Highlights from presentations given in the parallel sessions include:
- David Marques (University of Bern) used genomic sequencing to trace the origin of Lake Constance sticklebacks. He revealed this population has a complex mosaic genome, and proposed the new term combinatorial speciation to explain the growing number of cases where admixture is involved in the establishment of new taxa.
- Axel Myer (Universität Konstanz) presented the genetic basis of large-lips in a lake radiation of cichlid fish. Large lips are advantageous as they aid crevice feeding. He showed that a single major QTL underlies this phenotype, and suggested experimental manipulation of lip size (using gelatine!) could be used to test the fitness benefit of this extraordinary phenotype.
- Lesley Lancaster (University of Aberdeen) showed that the damselfly Ischnura elegans is expanding into colder climates beyond the range predicted by climate change.
- David Baum (University of Wisconsin–Madison) described how species definitions are ‘artistic’ and there is no single correct species taxonomy. He also introduced exclusivity factors (which build on concordance factors) as a new approach to improve objective species delimitation.
- Andrew Leitch (Queen Mary University of London) presented ecological evidence that nitrogen and phosphorus are limiting in the wild and that N + P rich environments have species with larger genomes (Guignard et al. 2016). He included a back-of-the-envelope calculation that polyploid genomes must lose around 367bp per generation to explain extant genome sizes, and asked what selective pressures explain this process of diploidization.

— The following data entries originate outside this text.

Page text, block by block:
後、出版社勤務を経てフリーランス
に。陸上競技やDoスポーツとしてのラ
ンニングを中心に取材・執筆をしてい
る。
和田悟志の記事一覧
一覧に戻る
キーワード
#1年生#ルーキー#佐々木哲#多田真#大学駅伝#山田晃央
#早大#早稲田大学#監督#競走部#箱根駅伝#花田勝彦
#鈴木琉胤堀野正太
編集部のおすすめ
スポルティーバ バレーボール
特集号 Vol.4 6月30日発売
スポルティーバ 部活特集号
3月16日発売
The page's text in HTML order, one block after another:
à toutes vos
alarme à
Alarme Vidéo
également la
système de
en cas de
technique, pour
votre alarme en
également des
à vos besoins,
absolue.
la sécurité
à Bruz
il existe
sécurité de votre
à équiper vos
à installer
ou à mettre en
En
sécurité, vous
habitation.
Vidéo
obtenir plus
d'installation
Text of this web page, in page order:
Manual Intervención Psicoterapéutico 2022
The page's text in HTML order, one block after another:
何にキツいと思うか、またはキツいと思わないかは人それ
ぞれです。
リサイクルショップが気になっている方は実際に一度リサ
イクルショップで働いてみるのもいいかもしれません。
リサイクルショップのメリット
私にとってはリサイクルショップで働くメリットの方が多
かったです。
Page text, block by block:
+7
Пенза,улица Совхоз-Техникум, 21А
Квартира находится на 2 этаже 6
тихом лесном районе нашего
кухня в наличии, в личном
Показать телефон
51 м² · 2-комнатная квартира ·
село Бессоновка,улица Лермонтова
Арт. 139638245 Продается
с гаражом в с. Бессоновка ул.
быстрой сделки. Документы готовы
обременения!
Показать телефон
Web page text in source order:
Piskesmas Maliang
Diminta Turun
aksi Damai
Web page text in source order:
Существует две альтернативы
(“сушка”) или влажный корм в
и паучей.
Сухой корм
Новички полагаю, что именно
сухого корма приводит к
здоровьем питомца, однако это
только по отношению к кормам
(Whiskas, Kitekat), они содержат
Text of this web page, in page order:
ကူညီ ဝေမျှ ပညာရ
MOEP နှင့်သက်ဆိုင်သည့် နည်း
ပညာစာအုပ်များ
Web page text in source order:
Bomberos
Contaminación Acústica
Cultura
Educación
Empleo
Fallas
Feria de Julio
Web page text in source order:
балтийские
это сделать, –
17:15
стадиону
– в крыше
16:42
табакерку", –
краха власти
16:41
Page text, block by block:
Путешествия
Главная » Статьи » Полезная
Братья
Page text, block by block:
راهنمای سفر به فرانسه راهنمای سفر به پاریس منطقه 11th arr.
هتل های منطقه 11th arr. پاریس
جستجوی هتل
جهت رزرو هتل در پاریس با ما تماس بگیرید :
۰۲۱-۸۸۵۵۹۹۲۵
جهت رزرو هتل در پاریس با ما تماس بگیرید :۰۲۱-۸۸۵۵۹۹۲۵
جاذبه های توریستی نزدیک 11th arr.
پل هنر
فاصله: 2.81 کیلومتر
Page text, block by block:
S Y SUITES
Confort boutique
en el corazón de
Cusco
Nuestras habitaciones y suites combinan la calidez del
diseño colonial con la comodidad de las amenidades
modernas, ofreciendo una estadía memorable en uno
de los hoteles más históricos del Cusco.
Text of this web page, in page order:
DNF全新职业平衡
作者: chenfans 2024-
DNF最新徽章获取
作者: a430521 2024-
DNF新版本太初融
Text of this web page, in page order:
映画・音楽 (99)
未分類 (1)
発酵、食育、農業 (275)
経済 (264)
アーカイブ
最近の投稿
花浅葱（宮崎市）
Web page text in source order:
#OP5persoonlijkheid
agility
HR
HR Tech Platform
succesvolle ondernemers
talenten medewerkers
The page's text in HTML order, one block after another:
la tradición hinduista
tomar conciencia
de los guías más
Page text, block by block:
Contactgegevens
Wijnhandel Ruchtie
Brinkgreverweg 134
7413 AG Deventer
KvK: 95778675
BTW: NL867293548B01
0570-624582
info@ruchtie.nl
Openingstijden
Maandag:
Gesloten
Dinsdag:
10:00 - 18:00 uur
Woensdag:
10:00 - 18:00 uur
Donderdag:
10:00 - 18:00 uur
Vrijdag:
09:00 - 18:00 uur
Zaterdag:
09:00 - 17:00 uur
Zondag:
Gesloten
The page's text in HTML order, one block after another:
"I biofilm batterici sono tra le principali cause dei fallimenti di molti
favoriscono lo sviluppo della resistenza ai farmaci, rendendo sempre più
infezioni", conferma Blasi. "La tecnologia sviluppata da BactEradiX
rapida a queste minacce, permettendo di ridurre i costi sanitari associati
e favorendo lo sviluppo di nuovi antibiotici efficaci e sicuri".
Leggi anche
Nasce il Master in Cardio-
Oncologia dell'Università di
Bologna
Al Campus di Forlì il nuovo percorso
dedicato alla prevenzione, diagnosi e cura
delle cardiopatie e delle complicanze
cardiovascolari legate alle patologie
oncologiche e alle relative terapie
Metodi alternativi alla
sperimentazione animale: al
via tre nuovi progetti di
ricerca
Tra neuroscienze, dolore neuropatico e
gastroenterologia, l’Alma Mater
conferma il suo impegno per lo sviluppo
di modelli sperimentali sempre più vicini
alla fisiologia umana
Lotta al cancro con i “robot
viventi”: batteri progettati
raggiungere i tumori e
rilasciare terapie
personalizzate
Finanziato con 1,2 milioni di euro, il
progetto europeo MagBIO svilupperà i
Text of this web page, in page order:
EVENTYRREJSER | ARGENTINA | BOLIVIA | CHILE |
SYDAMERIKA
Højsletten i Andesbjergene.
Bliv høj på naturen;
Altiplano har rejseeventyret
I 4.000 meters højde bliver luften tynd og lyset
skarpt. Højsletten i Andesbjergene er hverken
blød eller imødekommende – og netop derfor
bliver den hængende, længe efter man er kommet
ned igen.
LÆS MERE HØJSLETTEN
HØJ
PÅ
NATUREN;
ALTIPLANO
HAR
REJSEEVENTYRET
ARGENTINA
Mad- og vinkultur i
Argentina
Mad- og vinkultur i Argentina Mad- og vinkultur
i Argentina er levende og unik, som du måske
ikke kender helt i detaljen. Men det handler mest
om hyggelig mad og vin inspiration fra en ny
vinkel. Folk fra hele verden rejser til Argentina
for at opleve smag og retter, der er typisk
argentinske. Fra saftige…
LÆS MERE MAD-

- Greg Owens (The University of British Columbia) showed the importance of knowing the parents in studies of hybrid speciation. A long-term study of artificial hybrids intending to recreate the hybrid sunflower species Helianthus annuus subspecies texanus (with proposed parents H. annuus and H. debilis) revealed selection on particular haplotypes. But sequencing of natural populations revealed other species are more likely to be contributing to the hybrid species than H. debilis.
Common themes from the talks I saw were assortative mating, chromosomal structure and recombination, and balancing selection. I’m expecting these topics to continue to feature heavily as genomic data from more study systems become available.
The conference finished with a wonderful evening at Abbaye de Valmagne, a 13th century abbey surrounded by vineyards.
Looking forward to the next Evolution meeting in Providence Rhode Island!
Bendesky A, Kwon Y-M, Lassance J-M, et al. (2017) The genetic basis of parental care evolution in monogamous mice. Nature 544, 434.
Guignard MS, Nichols RA, Knell RJ, et al. (2016) Genome size and ploidy influence angiosperm species’ biomass under nitrogen and phosphorus limitation. New phytologist 210, 1195-1206.
Rosenblum EB, Sarver BA, Brown JW, et al. (2012) Goldilocks meets Santa Rosalia: an ephemeral speciation model explains patterns of diversification across time scales. Evolutionary Biology 39, 255-261.